Nacido en el castillo de Arona, cerca del lago Mayor, en una familia noble de Lombardía, Carlos Borromeo mostró gran piedad desde joven, y una inclinación por el estudio del derecho y la teología. Tras obtener el doctorado en Derecho canónico y civil en la Universidad de Pavía, su tío, el Papa Pío IV, le nombró cardenal a los 22 años, encargándole importantes responsabilidades en la curia y en la administración de la Iglesia.
Como cardenal, Borromeo desempeñó un papel decisivo en la conclusión y aplicación del Concilio de Trento (1545-1563). Promovió la formación del clero y la educación cristiana del pueblo. En 1564 fue nombrado arzobispo de Milán, diócesis que no había sido visitada personalmente por sus prelados durante casi ochenta años.
En Milán, san Carlos se entregó a una profunda renovación pastoral. Fundó el seminario para la formación de sacerdotes, visitó personalmente todas las parroquias de su diócesis –incluso las más apartadas– y reformó las costumbres. Impulsó la catequesis, la música sagrada, el arte religioso y la caridad. Durante la peste de 1576, destacó por su heroísmo. Permaneció en la ciudad cuando muchos huyeron, y organizó procesiones, oraciones y ayuda para los enfermos y pobres, aun a costa de su propia salud.

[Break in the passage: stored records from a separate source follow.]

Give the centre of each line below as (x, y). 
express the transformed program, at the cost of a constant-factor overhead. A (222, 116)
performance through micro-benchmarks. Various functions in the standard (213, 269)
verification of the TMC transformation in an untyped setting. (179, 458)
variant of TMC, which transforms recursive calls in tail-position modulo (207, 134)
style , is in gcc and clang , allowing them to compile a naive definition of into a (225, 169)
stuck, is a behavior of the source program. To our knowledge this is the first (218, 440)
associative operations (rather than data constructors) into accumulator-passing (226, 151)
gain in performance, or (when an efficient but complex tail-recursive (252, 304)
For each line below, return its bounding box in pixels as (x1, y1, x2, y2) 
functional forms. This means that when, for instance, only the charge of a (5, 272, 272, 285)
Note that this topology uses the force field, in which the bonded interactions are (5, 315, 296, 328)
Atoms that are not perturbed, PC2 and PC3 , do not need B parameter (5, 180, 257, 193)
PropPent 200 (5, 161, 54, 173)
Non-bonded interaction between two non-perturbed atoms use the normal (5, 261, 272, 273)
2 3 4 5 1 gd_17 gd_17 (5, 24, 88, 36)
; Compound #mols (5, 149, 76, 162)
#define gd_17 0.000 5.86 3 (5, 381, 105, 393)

“Las almas se conquistan de rodillas”
Su vida fue austera y de oración, con entrega pastoral, según sus biógrafos. Al mismo tiempo, según el santoral vaticano, después del cisma provocado por la Reforma luterana, la Iglesia católica se hallaba en un período particularmente crítico. Y el joven arzobispo no tuvo miedo de defender la Iglesia contra la interferencia de los poderosos.

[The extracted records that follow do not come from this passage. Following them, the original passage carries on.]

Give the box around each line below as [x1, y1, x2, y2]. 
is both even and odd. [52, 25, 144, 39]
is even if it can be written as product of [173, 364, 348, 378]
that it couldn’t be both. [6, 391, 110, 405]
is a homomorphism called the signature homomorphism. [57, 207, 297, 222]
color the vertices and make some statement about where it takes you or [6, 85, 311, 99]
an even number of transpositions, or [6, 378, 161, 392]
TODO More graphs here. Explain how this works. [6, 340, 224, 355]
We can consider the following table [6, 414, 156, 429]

Borromeo animó a sacerdotes, religiosos y diáconos a experimentar la fuerza de la oración y de la penitencia, transformando sus vidas en camino de santidad. “Las almas”, repetía a menudo, “se conquistan de rodillas”. Murió el 3 de noviembre de 1584, a los 46 años, exhausto por el trabajo y el ayuno. Fue canonizado en 1610 por el Papa Paulo V.